Der Kontakt zu meinen Geschwistern ist leider nicht mehr so häufig wie es mal war. Meine Schwester ist vor paar Jahren weggezogen und ich bin vor 1,5 Jahren auch wegegezogen. Wohne von meiner Schwester 3-4 Stunden entfernt und von meinen Eltern und meinem Bruder ca 1,5 Stunden. Seit dem sehen wir uns nicht mehr so häufig. Das Schreiben ist zur Zeit auch eher sporadisch.
Jedoch kann ich mir eigentlich nicht vorstellen, dass meine Schwester auch in Behandlung ist. Wenn das der Fall wäre würde sie es mir sicher erzählen, weil ich eben auch diese Probleme habe.. aber andererseits, ja.. wer erzählt schon gerne von solchen Sachen.

Zitat von Katzen:
Ist das eine Tatsache oder nur die Ansicht deines Vaters/deiner Familie? Tatsächlich kenne ich es von vielen Familien mit schwierigen Verhältnissen so, dass sich dann ein Kind als Hauptopfer rausgesucht wird. Das ist meistens das mittlere Kind, oder das welches dem betreffenden Elternteil am unähnlichsten ist. Es ist dann auch oft so, dass man sich die anderen Kinder als Verbündete heran zieht. So könne ich mir erklären warum dein Vater sich bei den anderen entschuldigt, aber nicht bei dir.

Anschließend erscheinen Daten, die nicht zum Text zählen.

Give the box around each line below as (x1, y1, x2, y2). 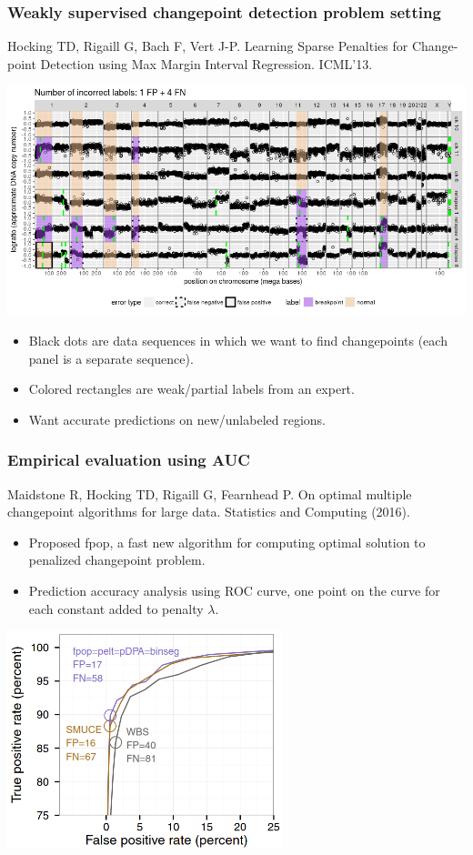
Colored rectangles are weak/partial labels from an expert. (28, 379, 355, 398)
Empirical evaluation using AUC (7, 448, 250, 471)
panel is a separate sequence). (28, 348, 194, 367)
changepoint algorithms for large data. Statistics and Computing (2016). (7, 502, 410, 521)
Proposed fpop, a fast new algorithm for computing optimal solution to (28, 532, 426, 551)
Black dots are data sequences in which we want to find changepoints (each (28, 331, 448, 349)
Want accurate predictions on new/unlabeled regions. (28, 409, 326, 428)
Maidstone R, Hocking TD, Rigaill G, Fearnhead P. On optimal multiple (7, 484, 412, 503)
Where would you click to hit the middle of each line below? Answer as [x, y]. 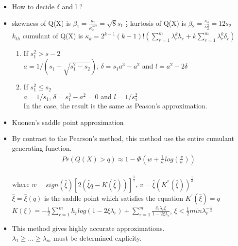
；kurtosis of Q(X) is [154, 23]
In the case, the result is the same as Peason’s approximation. [115, 106]
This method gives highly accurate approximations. [88, 228]
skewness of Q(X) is [41, 23]
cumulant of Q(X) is [53, 36]
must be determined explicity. [97, 237]
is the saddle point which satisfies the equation [114, 198]
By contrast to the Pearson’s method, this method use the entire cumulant [123, 138]
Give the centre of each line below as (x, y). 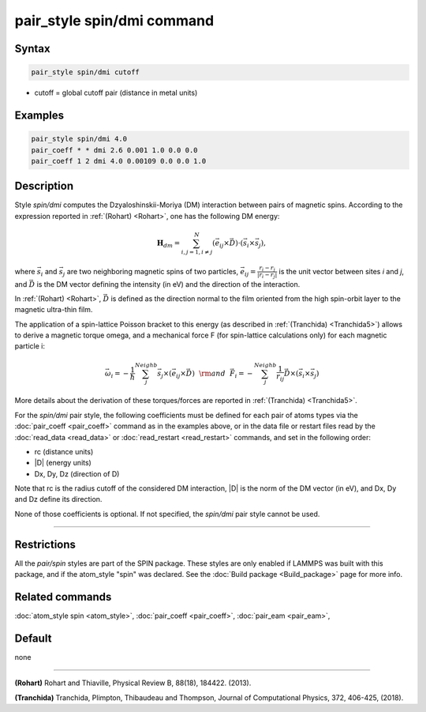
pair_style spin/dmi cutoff (85, 72)
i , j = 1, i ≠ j (197, 252)
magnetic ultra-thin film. (54, 310)
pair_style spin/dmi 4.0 (79, 139)
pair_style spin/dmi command (114, 21)
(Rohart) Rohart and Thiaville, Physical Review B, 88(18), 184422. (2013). (133, 683)
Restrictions (45, 544)
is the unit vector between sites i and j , (342, 271)
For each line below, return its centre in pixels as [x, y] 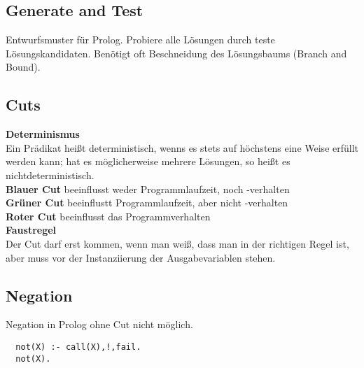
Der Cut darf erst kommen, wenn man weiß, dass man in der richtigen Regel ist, [177, 243]
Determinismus [43, 134]
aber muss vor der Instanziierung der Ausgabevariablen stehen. [141, 257]
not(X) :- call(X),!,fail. [78, 347]
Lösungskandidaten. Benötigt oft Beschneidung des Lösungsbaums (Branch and [176, 53]
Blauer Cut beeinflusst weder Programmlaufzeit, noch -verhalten [148, 189]
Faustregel [31, 230]
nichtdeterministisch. [50, 175]
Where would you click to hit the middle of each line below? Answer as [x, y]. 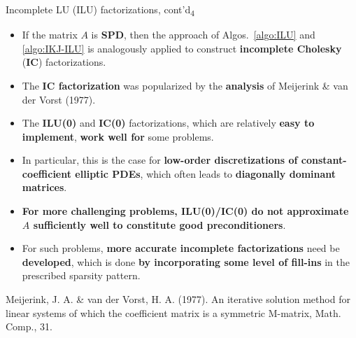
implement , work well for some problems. [118, 136]
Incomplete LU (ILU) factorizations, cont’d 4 [100, 10]
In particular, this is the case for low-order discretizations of [160, 160]
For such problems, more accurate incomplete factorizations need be [181, 248]
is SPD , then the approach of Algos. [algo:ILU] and [203, 35]
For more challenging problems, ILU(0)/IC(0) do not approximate [185, 211]
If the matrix [50, 35]
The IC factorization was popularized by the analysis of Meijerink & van [185, 85]
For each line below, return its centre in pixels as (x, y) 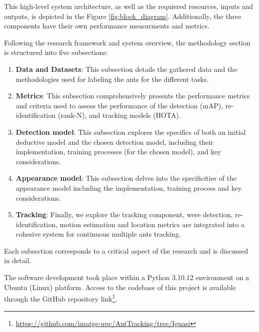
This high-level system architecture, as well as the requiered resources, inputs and (129, 6)
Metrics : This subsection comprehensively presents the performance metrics (133, 96)
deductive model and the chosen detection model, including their (115, 142)
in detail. (18, 260)
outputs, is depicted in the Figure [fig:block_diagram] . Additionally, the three (123, 16)
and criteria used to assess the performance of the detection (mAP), (119, 105)
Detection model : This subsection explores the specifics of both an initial (131, 132)
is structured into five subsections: (56, 52)
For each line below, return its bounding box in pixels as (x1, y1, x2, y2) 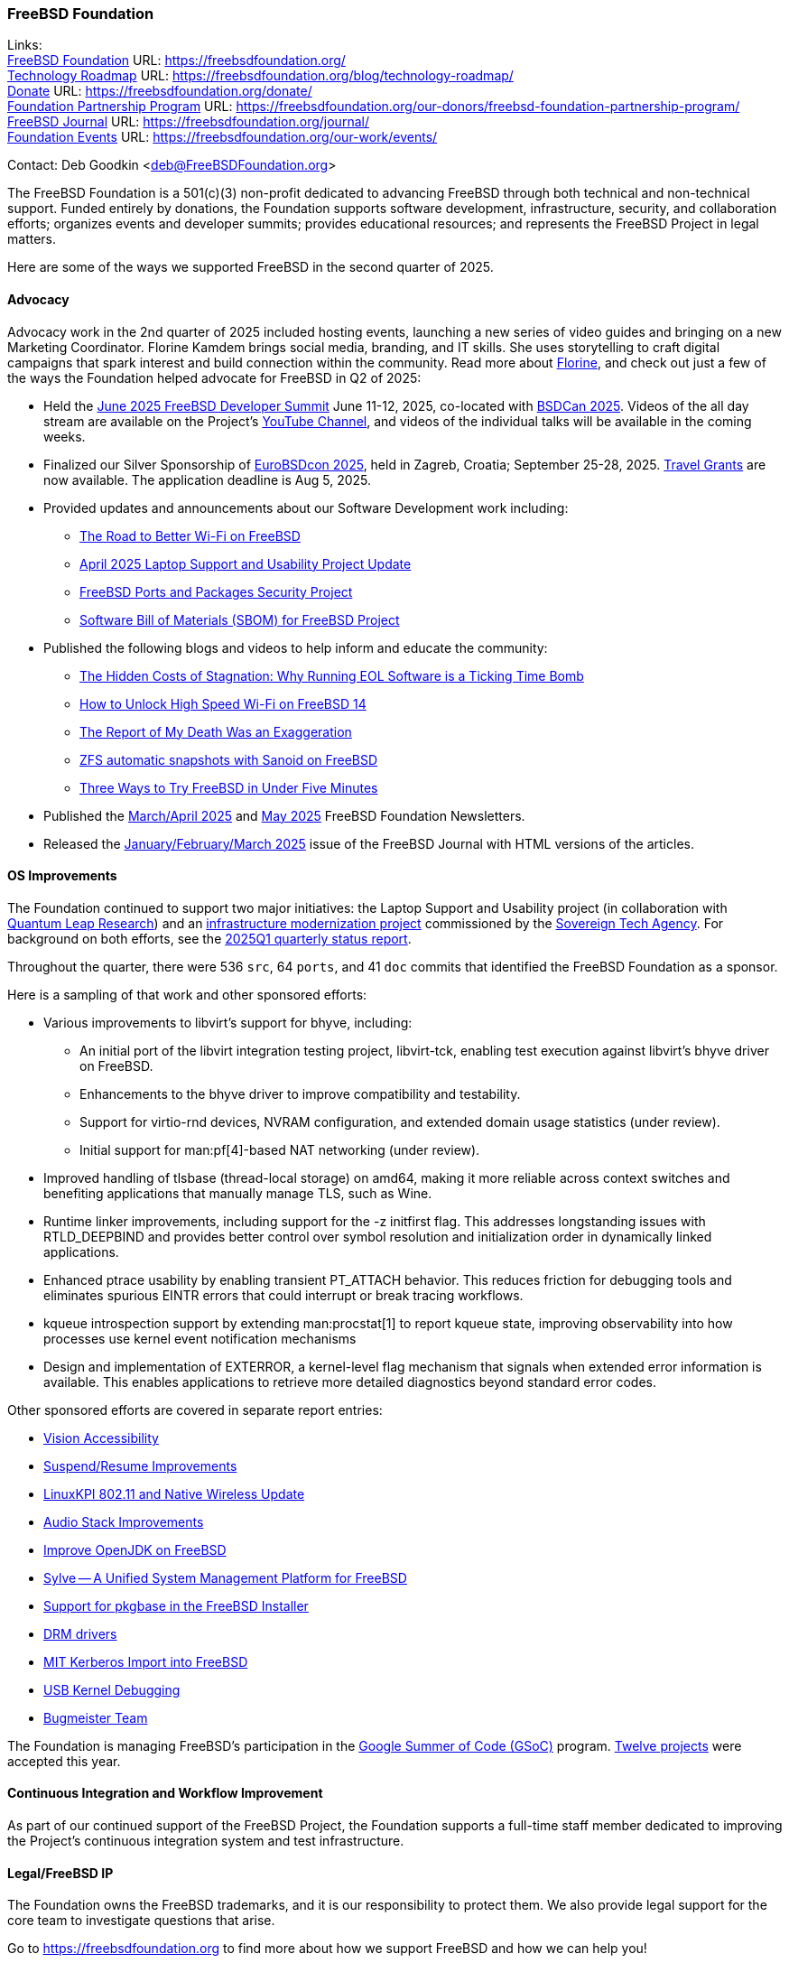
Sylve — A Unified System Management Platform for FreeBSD (43, 1569, 407, 1586)
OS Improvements (7, 868, 117, 884)
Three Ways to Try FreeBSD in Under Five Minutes (79, 779, 378, 795)
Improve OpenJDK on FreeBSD (43, 1541, 227, 1558)
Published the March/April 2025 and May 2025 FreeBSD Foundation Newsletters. (43, 807, 525, 823)
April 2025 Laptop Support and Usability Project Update (79, 555, 412, 572)
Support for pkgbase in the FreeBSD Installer (43, 1597, 309, 1614)
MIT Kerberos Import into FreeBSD (43, 1653, 248, 1670)
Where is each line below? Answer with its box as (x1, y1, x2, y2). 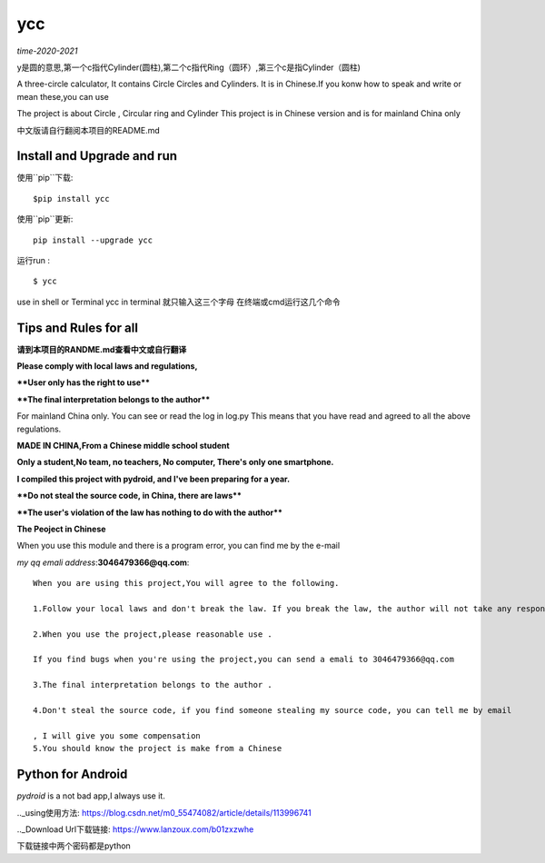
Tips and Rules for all (16, 320, 138, 335)
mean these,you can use (16, 91, 109, 102)
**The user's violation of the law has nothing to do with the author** (16, 507, 283, 518)
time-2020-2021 (16, 45, 78, 56)
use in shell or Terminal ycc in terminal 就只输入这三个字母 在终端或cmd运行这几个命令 (16, 296, 341, 307)
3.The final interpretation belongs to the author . (33, 679, 272, 690)
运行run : (16, 254, 50, 265)
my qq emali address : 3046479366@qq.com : (16, 557, 190, 568)

Mein Vater hat sich nur bei meinem Bruder entschuldigt. Zu Männern ist er anders als zu Frauen. Mit Frauen geht er ganz anders um als mit Männern.
Bezüglich des Themas Mittelkind. Das bin ich auch. Ich hatte auch oft in der Kindheit das Gefühl, dass meine Schwester und mein Bruder sich besser verstanden und ich immer so ein bisschen außen vor war.
Mein Bruder war jedoch eher der Verbündete meines Vaters. Die Gemeinsamkeit ist die Abneigung gegen unsere Mutter, nach der Trennung der Eltern. Meiner Schwester gegenüber öffnet mein Vater sich auch nicht, wie gesagt

Ich werde das mit dem Kindheitstrauma auch noch mal hier ansprechen. Mal gucken was die Psychologin hier dazu sagt.